When the family moved to Canada, his father became a fisheries officer. Millar told the writer of the presentence report that he had been a wildlife guide his entire life, sharing nature with people. “I’m a professional and introducing people to wildlife in positive interactions has been my passion, my family’s passion,” he told the report writer.
Wolf found it aggravating that Millar killed a mother bear who could have had more cubs, and that the killings were unprovoked, since the bears were not being aggressive and Millar made no attempt to scare the animals away. “He simply executed them,” said the judge.
It’s also aggravating that Millar took steps to avoid detection, hiding the cub’s body until he could remove it from the scene, the judge said. Then he asked the conservation officer for the fur “because it would make a good story to tell.” He also asked for the meat, saying it would be a shame for it to go to waste.

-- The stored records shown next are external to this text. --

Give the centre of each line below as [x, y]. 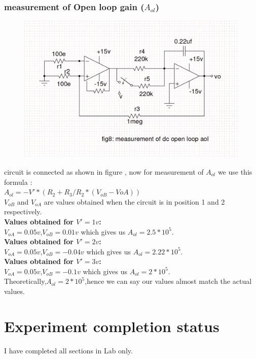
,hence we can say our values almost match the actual [168, 281]
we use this [235, 171]
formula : [18, 182]
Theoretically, [25, 281]
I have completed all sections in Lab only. [68, 350]
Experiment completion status [112, 326]
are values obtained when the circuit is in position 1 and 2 [134, 201]
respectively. [23, 211]

The judge noted that both bears were in considerable pain before they died, concluding: “I do not think a fine properly admonishes [Millar’s] utter disregard for the law.”
The judgment notes that Tofino prides itself on its abundant wildlife, and offers tours to see whales and black bears in the area, which is part of the UNESCO Clayoquot Sound Biosphere Region.
A report prepared for the court by Shelley Marshall, senior wildlife biologist with the Ministry of Forests, said the Commercial Bear Viewing Association of B.C. generates more than $20 million annually in direct revenue and employment.
In a letter to the court, Yuri Zharikov, monitoring ecologist for Pacific Rim National Park, estimated there were 98 bears in Pacific Rim National Park in 2021.
“Considering that vitality and stability of large mammal populations depends on the number of reproducing females, such populations are more sensitive to the loss of females,” Zharikov wrote.